* _MATERIAL PROVIDED_:
'''
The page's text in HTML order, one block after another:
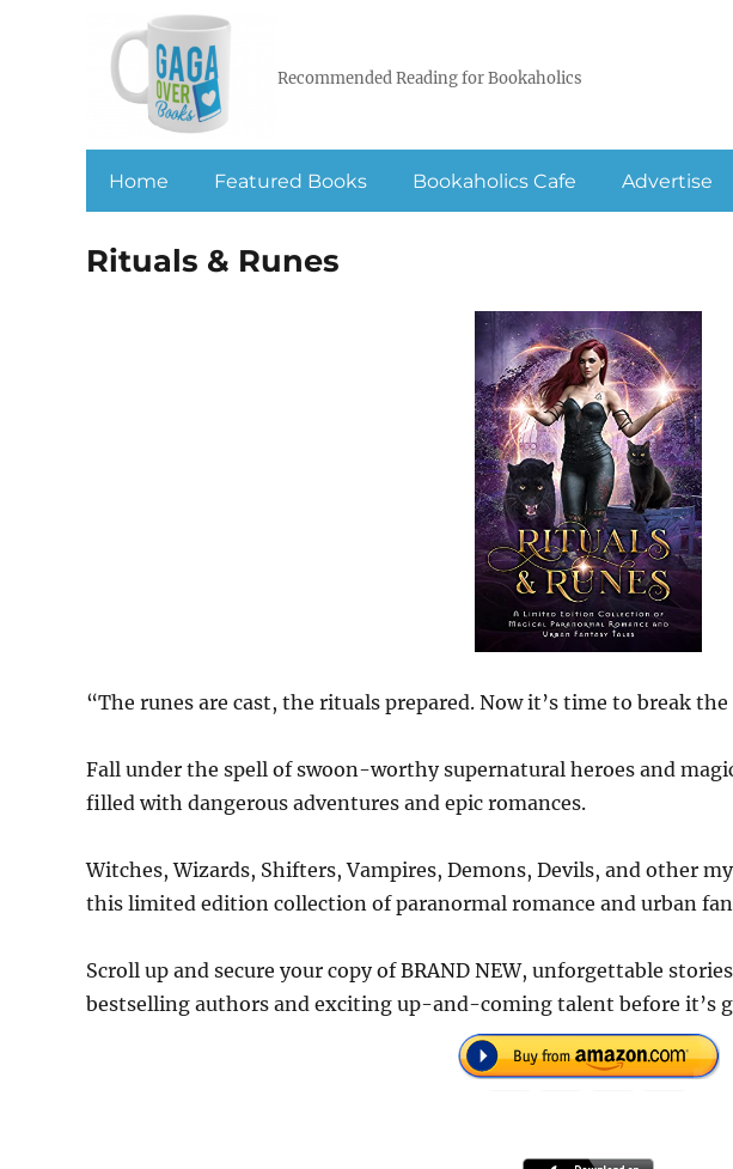
Recommended Reading for Bookaholics
Home Featured Books Bookaholics Cafe Advertise
Rituals & Runes
“The runes are cast, the rituals prepared. Now it’s time to break
Fall under the spell of swoon-worthy supernatural heroes and
filled with dangerous adventures and epic romances.
Witches, Wizards, Shifters, Vampires, Demons, Devils, and other
this limited edition collection of paranormal romance and urban
Scroll up and secure your copy of BRAND NEW, unforgettable
bestselling authors and exciting up-and-coming talent before it’s
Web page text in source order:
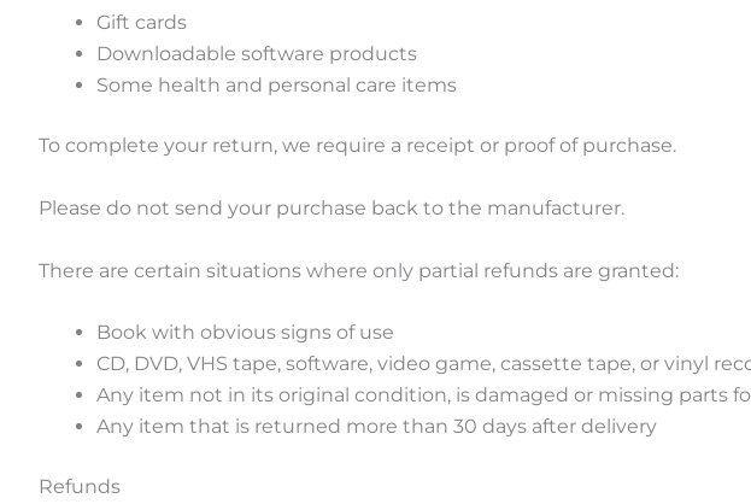
Gift cards
Downloadable software products
Some health and personal care items
To complete your return, we require a receipt or proof of purchase.
Please do not send your purchase back to the manufacturer.
There are certain situations where only partial refunds are granted:
Book with obvious signs of use
CD, DVD, VHS tape, software, video game, cassette tape, or vinyl
Any item not in its original condition, is damaged or missing parts
Any item that is returned more than 30 days after delivery
Refunds
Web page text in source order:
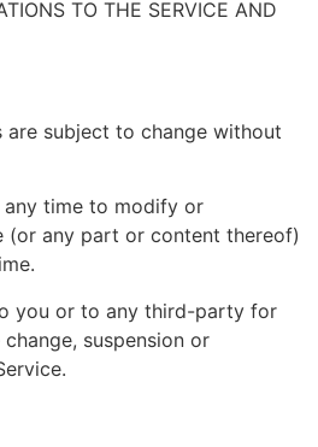
TO THE SERVICE AND
subject to change without
any time to modify or
(or any part or content thereof)
you or to any third-party for
suspension or
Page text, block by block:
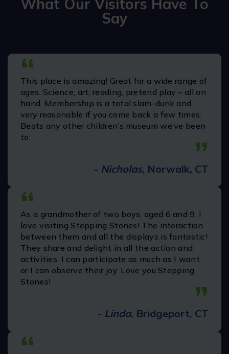
What Our Visitors Have To
Say
“
We were members 15 years ago when my kids
were small. It was amazing then. Just became
members again with a new little one. I cannot
believe how much better it is now. There are
soooo many things to do. You need a few visits
to get to everything. Thank you
”
-Dawn C.
“
We visited Stepping Stones Museum for
Children first time today with the family. The
experience was very pleasant. This museum is
very clean, staff is courteous, helping and
knowledgeable. Staff goes above and beyond
to make your experience pleasant. It's fun and
learning experience for kids. We highly
”
'''
Word for word, copy the line containing "members again with a new little one. I cannot" and each line after it to the end of the records, and nothing besides.

members again with a new little one. I cannot
believe how much better it is now. There are
soooo many things to do. You need a few visits
to get to everything. Thank you
”
-Dawn C.
“
We visited Stepping Stones Museum for
Children first time today with the family. The
experience was very pleasant. This museum is
very clean, staff is courteous, helping and
knowledgeable. Staff goes above and beyond
to make your experience pleasant. It's fun and
learning experience for kids. We highly
”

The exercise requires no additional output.